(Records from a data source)
☆ ☆ ☆ ☆ ☆

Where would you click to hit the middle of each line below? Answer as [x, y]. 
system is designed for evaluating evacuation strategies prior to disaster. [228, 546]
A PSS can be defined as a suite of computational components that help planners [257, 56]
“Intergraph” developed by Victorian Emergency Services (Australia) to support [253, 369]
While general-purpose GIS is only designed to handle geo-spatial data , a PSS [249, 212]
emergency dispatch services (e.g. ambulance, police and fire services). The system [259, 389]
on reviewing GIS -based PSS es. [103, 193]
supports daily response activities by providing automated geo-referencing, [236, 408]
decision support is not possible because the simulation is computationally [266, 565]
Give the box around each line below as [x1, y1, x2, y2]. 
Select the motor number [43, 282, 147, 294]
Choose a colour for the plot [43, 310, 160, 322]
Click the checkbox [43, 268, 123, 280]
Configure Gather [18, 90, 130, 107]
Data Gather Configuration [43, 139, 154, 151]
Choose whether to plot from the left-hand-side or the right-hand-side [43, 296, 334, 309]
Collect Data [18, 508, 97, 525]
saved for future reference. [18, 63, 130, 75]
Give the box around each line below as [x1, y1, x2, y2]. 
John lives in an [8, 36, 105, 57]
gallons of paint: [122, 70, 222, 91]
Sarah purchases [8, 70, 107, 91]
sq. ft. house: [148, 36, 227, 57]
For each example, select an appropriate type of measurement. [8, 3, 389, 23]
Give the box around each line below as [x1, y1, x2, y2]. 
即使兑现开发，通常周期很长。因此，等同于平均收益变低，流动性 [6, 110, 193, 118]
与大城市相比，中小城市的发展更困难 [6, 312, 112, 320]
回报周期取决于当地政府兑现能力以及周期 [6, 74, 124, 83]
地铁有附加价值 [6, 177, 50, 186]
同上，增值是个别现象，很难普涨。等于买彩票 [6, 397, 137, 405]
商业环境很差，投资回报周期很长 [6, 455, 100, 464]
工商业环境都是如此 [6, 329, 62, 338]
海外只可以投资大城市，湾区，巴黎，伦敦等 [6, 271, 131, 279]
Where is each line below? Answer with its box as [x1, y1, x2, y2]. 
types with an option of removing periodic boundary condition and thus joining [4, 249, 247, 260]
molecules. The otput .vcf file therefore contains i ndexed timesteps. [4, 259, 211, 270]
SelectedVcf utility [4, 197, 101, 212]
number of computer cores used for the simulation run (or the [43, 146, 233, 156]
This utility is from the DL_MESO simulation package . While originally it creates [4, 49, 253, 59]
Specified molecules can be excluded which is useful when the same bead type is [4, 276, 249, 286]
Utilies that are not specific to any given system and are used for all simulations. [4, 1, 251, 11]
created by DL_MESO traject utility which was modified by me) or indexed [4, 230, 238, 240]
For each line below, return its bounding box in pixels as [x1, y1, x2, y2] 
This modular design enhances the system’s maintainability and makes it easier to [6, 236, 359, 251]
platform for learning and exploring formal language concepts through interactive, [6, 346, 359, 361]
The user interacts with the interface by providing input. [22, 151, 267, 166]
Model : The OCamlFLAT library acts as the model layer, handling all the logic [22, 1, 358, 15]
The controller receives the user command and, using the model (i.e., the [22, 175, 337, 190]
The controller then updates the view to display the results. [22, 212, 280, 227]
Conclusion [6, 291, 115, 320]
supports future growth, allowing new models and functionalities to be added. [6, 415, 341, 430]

☆ ☆ ☆ ☆ ☆

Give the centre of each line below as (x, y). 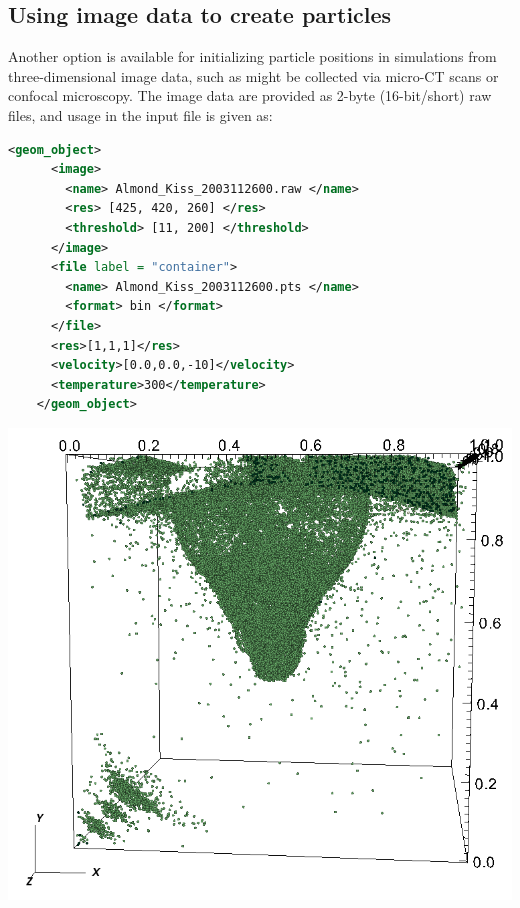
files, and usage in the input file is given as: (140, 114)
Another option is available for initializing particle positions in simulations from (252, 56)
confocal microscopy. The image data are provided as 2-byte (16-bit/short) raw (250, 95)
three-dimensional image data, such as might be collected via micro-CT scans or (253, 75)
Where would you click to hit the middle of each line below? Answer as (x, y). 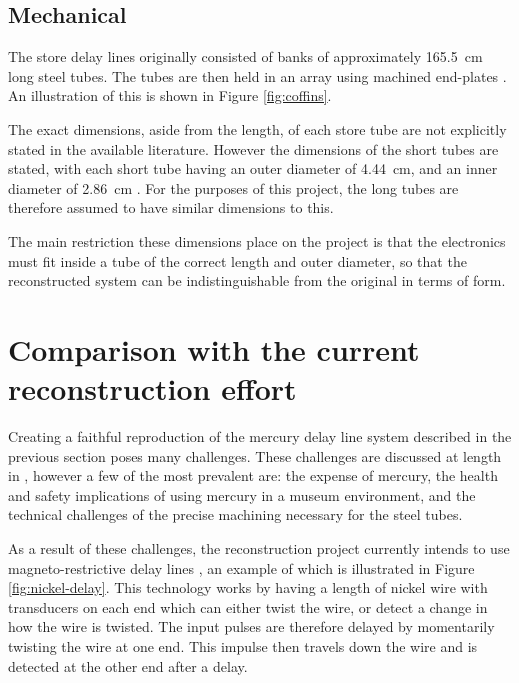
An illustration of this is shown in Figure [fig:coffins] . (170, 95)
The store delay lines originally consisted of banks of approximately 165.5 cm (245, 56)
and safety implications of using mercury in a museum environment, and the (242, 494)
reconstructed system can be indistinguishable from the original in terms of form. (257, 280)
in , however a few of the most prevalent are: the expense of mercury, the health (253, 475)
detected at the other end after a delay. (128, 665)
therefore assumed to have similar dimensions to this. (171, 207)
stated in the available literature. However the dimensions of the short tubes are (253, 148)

☆ ☆ ☆ ☆ ☆

From the records above, reproduce exactly the lines from the one with "Answer as [x, y]." to the one with "support [253, 369]", both included, and no others.

• _Result_
Where would you click to hit the middle of each line below? Answer as [x, y]. 
system is designed for evaluating evacuation strategies prior to disaster. [228, 546]
A PSS can be defined as a suite of computational components that help planners [257, 56]
“Intergraph” developed by Victorian Emergency Services (Australia) to support [253, 369]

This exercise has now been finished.